# YOUR INSTRUCTIONS
Your answer must be every line of the data that contains "code".

Records drawn from a dataset
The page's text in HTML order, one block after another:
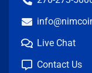
Live Chat
Contact Us
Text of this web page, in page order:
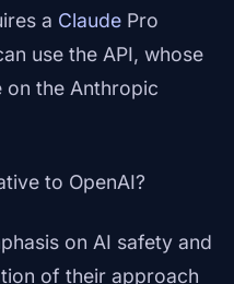
a Claude Pro
use the API, whose
on the Anthropic
to OpenAI?
on AI safety and
of their approach
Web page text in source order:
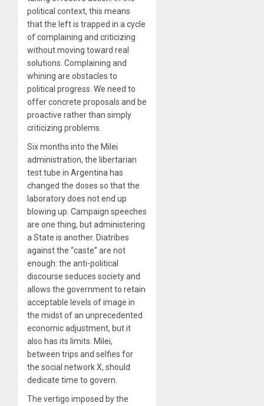
political context, this means
that the left is trapped in a cycle
of complaining and criticizing
without moving toward real
solutions. Complaining and
whining are obstacles to
political progress. We need to
offer concrete proposals and be
proactive rather than simply
criticizing problems.
Six months into the Milei
administration, the libertarian
test tube in Argentina has
changed the doses so that the
laboratory does not end up
blowing up. Campaign speeches
are one thing, but administering
a State is another. Diatribes
against the “caste” are not
enough: the anti-political
discourse seduces society and
allows the government to retain
acceptable levels of image in
the midst of an unprecedented
economic adjustment, but it
also has its limits. Milei,
between trips and selfies for
the social network X, should
dedicate time to govern.
The vertigo imposed by the
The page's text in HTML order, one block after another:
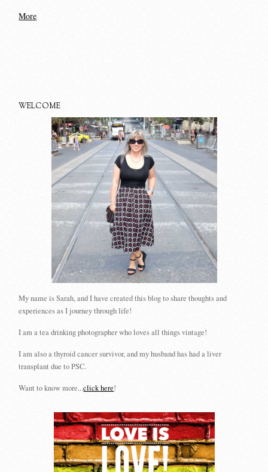
More
WELCOME
My name is Sarah, and I have created this blog to share thoughts and
experiences as I journey through life!
I am a tea drinking photographer who loves all things vintage!
I am also a thyroid cancer survivor, and my husband has had a liver
transplant due to PSC.
Want to know more...click here!
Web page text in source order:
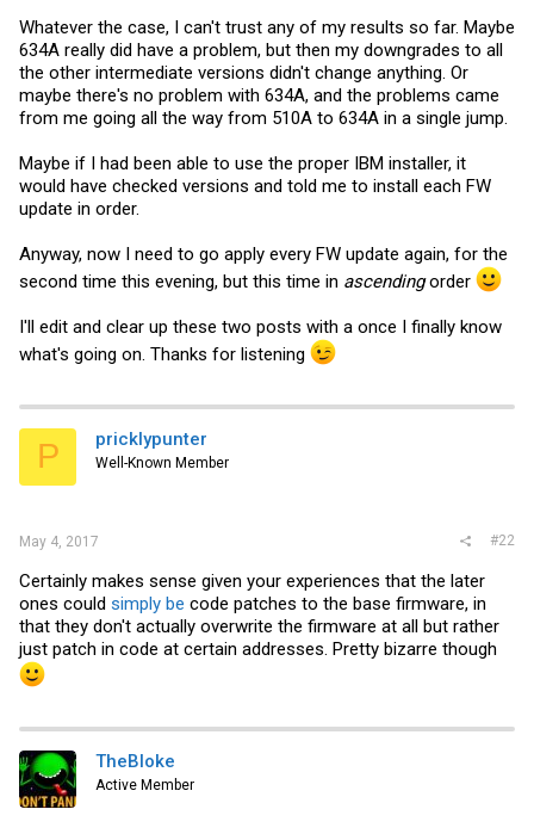
Whatever the case, I can't trust any of my results so far. Maybe
634A really did have a problem, but then my downgrades to all
the other intermediate versions didn't change anything. Or
maybe there's no problem with 634A, and the problems came
from me going all the way from 510A to 634A in a single jump.
Maybe if I had been able to use the proper IBM installer, it
would have checked versions and told me to install each FW
update in order.
Anyway, now I need to go apply every FW update again, for the
second time this evening, but this time in ascendingorder
I'll edit and clear up these two posts with a once I finally know
what's going on. Thanks for listening
P pricklypunter
Well-Known Member
May 4, 2017 #22
Certainly makes sense given your experiences that the later
ones could simply be code patches to the base firmware, in
that they don't actually overwrite the firmware at all but rather
just patch in code at certain addresses. Pretty bizarre though
TheBloke
Active Member

# TASK OUTPUT
ones could simply be code patches to the base firmware, in
just patch in code at certain addresses. Pretty bizarre though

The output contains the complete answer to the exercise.